The Rev Dr Peter
Mullen is a priest of the Church of England and former Rector of St Michael, Cornhill
and St Sepulchre-without-Newgate in the City of London. Mullen is Chaplain to
the Honourable Company of Air Pilots, one of the Livery Companies of the City
of London and the Anglican Chaplain to the London Stock Exchange, a largely honorific
and historical post.
Peter Mullen studied philosophy
at Liverpool and theology at Manchester, and was ordained in 1970. He has worked
in town and city parishes, as a school chaplain and, for many years, he was a
country parson in Yorkshire. He has written for many
publications including the Wall Street Journal. He was a columnist for the Northern
Echo until 2010. |  |
| Below is an extract
from an article in the Northern Echo written on his retirement in 2010 PETER
Mullen was born in Leeds in January 1942, brought up between the munitions factory
and the gas works, was sent to church (he says) because his parents liked a lie
down on a Sunday afternoon. At 13, however, he read Bertrand Russell - not, perhaps,
the usual teenager's reading in the Fifties - and became an atheist. Two years
later, he was throwing a ball about in the street when a passing curate said that
he expected to see him in church on Sunday morning. By
that time, he says, he had become "extremely naughty", a serial truant
who turned up only to play cricket and claim the annual poetry prize.
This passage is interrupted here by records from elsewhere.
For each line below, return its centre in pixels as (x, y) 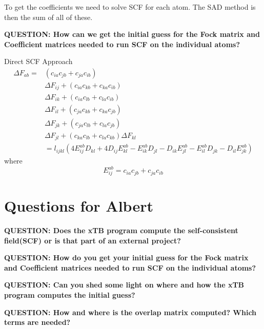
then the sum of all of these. (48, 17)
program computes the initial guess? (70, 295)
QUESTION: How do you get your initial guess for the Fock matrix (126, 258)
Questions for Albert (79, 206)
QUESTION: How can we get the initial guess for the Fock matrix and (132, 34)
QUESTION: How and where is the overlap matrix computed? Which (130, 312)
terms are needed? (37, 322)
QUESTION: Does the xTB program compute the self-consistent (121, 230)
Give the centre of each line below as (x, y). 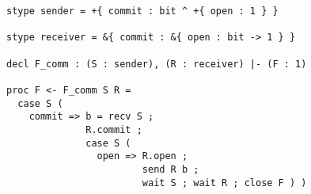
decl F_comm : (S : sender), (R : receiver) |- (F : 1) (157, 64)
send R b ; (171, 169)
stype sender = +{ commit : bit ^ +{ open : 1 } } (142, 11)
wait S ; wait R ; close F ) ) (224, 183)

He went
to church, nonetheless - "God knows why, I wasn't accustomed to being obedient"
- and was at once so overcome by what he saw and heard that at the end of the
service he told the vicar that he, too, wanted to become a priest. "Very
good," said that wise man, perhaps having heard similar stuff before, "but
first we'd better get you confirmed." He left school (1958) with only
two O-levels, worked in a warehouse, later for the Ministry of Labour, studied
A-levels in his own time and earned a few bob - "a 10/6d postal order usually"
- by filling a few column inches for the Armley and Wortley News. "Much
of it was counting people at funerals. I still thought I was some ace journalist."